Nvidia GPU monitoring with Netdata
Monitors performance metrics (memory usage, fan speed, pcie bandwidth utilization, temperature, etc.)
using the nvidia-smi CLI tool.
Warning: under development, collects fewer metrics then python version.
Metrics
All metrics have "nvidia_smi." prefix.
Labels per scope:
| Metric |
Scope |
Dimensions |
Units |
XML |
CSV |
| gpu_pcie_bandwidth_usage |
gpu |
rx, tx |
B/s |
yes |
no |
| gpu_fan_speed_perc |
gpu |
fan_speed |
% |
yes |
yes |
| gpu_utilization |
gpu |
gpu |
% |
yes |
yes |
| gpu_memory_utilization |
gpu |
memory |
% |
yes |
yes |
| gpu_decoder_utilization |
gpu |
decoder |
% |
yes |
no |
| gpu_encoder_utilization |
gpu |
encoder |
% |
yes |
no |
| gpu_frame_buffer_memory_usage |
gpu |
free, used, reserved |
B |
yes |
yes |
| gpu_bar1_memory_usage |
gpu |
free, used |
B |
yes |
no |
| gpu_temperature |
gpu |
temperature |
Celsius |
yes |
yes |
| gpu_voltage |
gpu |
voltage |
V |
yes |
no |
| gpu_clock_freq |
gpu |
graphics, video, sm, mem |
MHz |
yes |
yes |
| gpu_power_draw |
gpu |
power_draw |
Watts |
yes |
yes |
| gpu_performance_state |
gpu |
P0-P15 |
state |
yes |
yes |
Configuration
This module supports data collection in CSV and XML formats.

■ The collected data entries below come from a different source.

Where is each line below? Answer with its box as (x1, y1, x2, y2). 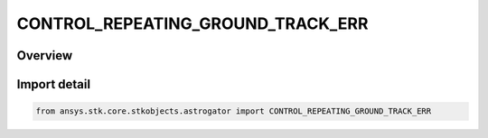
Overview (16, 48, 73, 63)
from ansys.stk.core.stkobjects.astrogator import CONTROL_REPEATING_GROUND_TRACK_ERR (35, 106, 432, 116)
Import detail (16, 77, 90, 92)
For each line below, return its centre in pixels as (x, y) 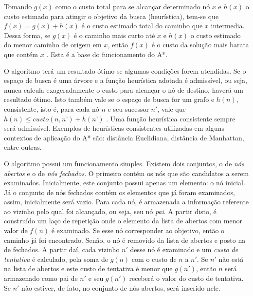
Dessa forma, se (27, 35)
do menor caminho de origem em (53, 45)
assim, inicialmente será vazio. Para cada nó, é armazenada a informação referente (126, 202)
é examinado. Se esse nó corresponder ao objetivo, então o (138, 230)
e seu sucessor (128, 109)
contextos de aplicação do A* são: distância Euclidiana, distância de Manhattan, (124, 137)
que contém (21, 54)
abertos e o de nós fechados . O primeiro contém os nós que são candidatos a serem (126, 173)
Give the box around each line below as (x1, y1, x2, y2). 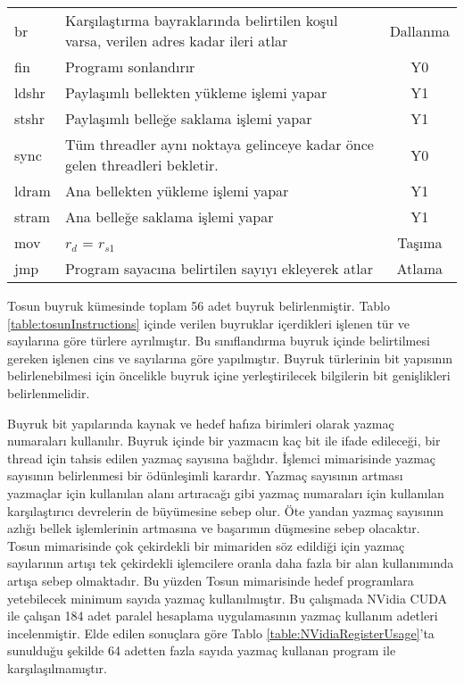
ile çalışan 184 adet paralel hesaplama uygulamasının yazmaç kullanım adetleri (7, 606, 438, 625)
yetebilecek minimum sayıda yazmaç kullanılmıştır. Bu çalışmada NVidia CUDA (7, 588, 447, 607)
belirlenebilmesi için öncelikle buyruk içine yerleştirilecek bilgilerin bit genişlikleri (7, 366, 451, 385)
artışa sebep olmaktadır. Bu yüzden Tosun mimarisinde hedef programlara (7, 571, 414, 589)
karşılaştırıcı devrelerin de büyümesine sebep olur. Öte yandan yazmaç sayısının (7, 501, 444, 520)
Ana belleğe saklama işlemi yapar (64, 206, 274, 227)
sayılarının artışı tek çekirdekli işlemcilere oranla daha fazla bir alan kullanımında (7, 554, 454, 572)
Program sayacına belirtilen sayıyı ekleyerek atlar (64, 258, 374, 279)
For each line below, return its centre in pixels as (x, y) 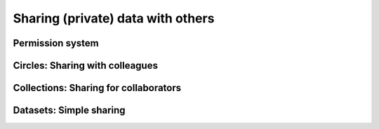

The default is CSV.
- XML provides more metrics, but requesting GPU information consumes more CPU, especially if there are multiple GPU
cards in the system.
- CSV provides fewer metrics, but is much lighter than XML in terms of CPU usage.
The format can be changed in the configuration file.
Edit the go.d/nvidia_smi.conf configuration file using edit-config from the
Netdata config directory, which is typically at /etc/netdata.
jobs:
- name: nvidia_smi
use_csv_format: no # set to 'no' to use the XML format.
Troubleshooting
To troubleshoot issues with the nvidia_smi collector, run the go.d.plugin with the debug option enabled. The
output should give you clues as to why the collector isn't working.
-
Navigate to the plugins.d directory, usually at /usr/libexec/netdata/plugins.d/. If that's not the case on
your system, open netdata.conf and look for the plugins setting under [directories].
cd /usr/libexec/netdata/plugins.d/
-
Switch to the netdata user.
sudo -u netdata -s
-
Run the go.d.plugin to debug the collector:
./go.d.plugin -d -m nvidia_smi